How does your work benefit society? 

Art serves a very different purpose compared to other walks of life. The classical arts represent distillates of centuries, maybe even millennia, of evolution. Until recently, I would’ve fixated on technology as the one social good with a potential to transform society rapidly and visibly, whereas art is a means to transport oneself to a different world, but who knows if it makes any real transformation. But when I undertook classical music as a full-time endeavor, I felt I had landed myself the opportunity to make a far bigger impact than I could’ve as a techie. As a purveyor of a well-defined creative pursuit rooted in cultural ethos, a classical musician holds an ancient treasure with enormous currency. 

Creativity is a meta-skill that we need today in the age of AI, more than ever. Indian Classical music with its rules and exceptions, rigors and relaxations offers a time-tested system of individuation. Music- genre no bar – criss-crosses across all of humanity, touches all walks of life and is the closest we have to an universal language. With this vision as guiding affirmation, even the slightest move that I make along the direction of transmitting this vista carries with it a  germane power. Not flashy like a ringing cellphone or a screaming missile, but the resilient power like that of self-possession of an unfolding raga.

Tell us an example of a specific memorable work you did that is very close to you!

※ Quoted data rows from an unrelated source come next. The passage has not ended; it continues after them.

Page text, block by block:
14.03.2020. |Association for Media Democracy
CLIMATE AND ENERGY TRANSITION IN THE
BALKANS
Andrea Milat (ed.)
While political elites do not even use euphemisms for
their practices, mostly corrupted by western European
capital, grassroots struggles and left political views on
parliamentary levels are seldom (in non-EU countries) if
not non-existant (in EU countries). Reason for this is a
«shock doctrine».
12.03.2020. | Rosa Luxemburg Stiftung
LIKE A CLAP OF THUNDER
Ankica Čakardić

Mid-year 2015, I accompanied my Guruji for a concert trip to Bhavnagar, Gujarat. He was to sing at the Hanumat Jayanti festival in Mahuva, a small village there. Opposite to him was the great Hindustani vocalist Pandit Ajoy Chakraborty. My role was to take good care of Guruji and aid him a little during the concert. One song into the show, he said he was feeling a little tired and asked me to sing the next song. And the next.. and soon I was exchanging alap and swara prastaaras (improvised musical phrases) with one of the finest Hindustani musicians of our time. 

Jugalbandi was not a new genre to me, having collaborated with many Hindustani musicians in the past, but it was a joy to be able to rise to the occasion. I felt deeply touched by Guruji’s generosity in allowing me to sing solo for as long as I did. If this great icon of Indian music would place his trust in me, it was high time I started taking myself more seriously as a musician! It put me firmly down the path of spending more time in music until I reached the point of choosing music over everything else, a couple of years later.

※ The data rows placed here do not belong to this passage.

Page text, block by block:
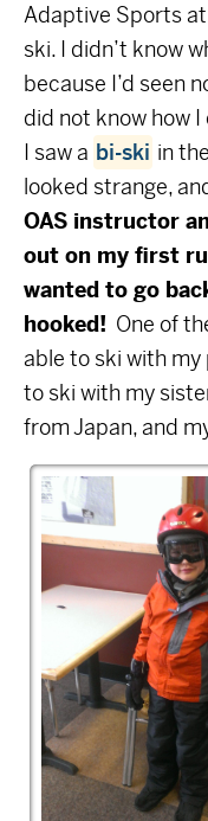
Adaptive Sports
ski. I didn’t know
because I’d seen
did not know how
I saw a bi-ski in
looked strange,
OAS instructor
out on my first
wanted to go
hooked! One of
able to ski with my
to ski with my
from Japan, and
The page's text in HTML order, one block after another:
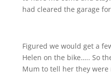
had cleared the garage
Figured we would get a
Helen on the bike….. So
Mum to tell her they

Your advice to students based on your experience?

You the next generation – you’re entering uncharted territory in human history. You are inheriting a planet stripped of much of its natural beauty, diversity and fertility, at the brink of implosion. You face a sea change in job markets because of the advent of AI. The ability to uncover radically new insights to solve problems will be the last bastion of humanity, and it will be your joy and your burden. There are no recipes on how to do this effectively, but you’ll require unprecedented levels of creativity and empathy, in addition to traditional hard scientific understanding. 

Despite clear evidence of the darkness ahead I believe in being optimistic in seeking collaborative solutions. Here’s where the study of both arts and sciences will really help you, instead of working in separate professional and cultural silos which has been our failing approach for the past few generations. Art is not merely entertainment, just as science isn’t just a means to a livelihood. Both studies reveal deeper aspects of ourselves and through them, may show us paths out of crisis situations.

While drilling deep into a subject, keep an eye out for connections with other disciplines. Generalizations are not only for philosophers; nor is specificity confined to scientific method. Emotional Intelligence is not just for psychologists; nor is symbolic manipulation just for mathematicians. Be greedy for the big picture.

Our society places a high premium on the study of science and technology mainly because of market forces. I benefited immensely from a technical education, but a lopsided materialistic notion of utility will hurt our long-term prospects to survive and thrive. Art brings balance to living, by restoring a sense of purpose and helping you connect the dots. Embrace art knowing that it goes straight to the heart. 

Future Plans?

A big chunk of a musician’s role in society is to advocate his/her art. Naturally, I plan to continue to use the tools at my disposal – vocal and instrumental music, lyric-writing and narrative to reach out to newer audiences, especially the young with the objective of impressing on them the relevance of art in their lives. Besides the obvious route of reaching out by working with schools and colleges, I think every performance is an opportunity to further my pet topic of why learning music and/or cultivating a listening habit can improve ones quality of life tremendously.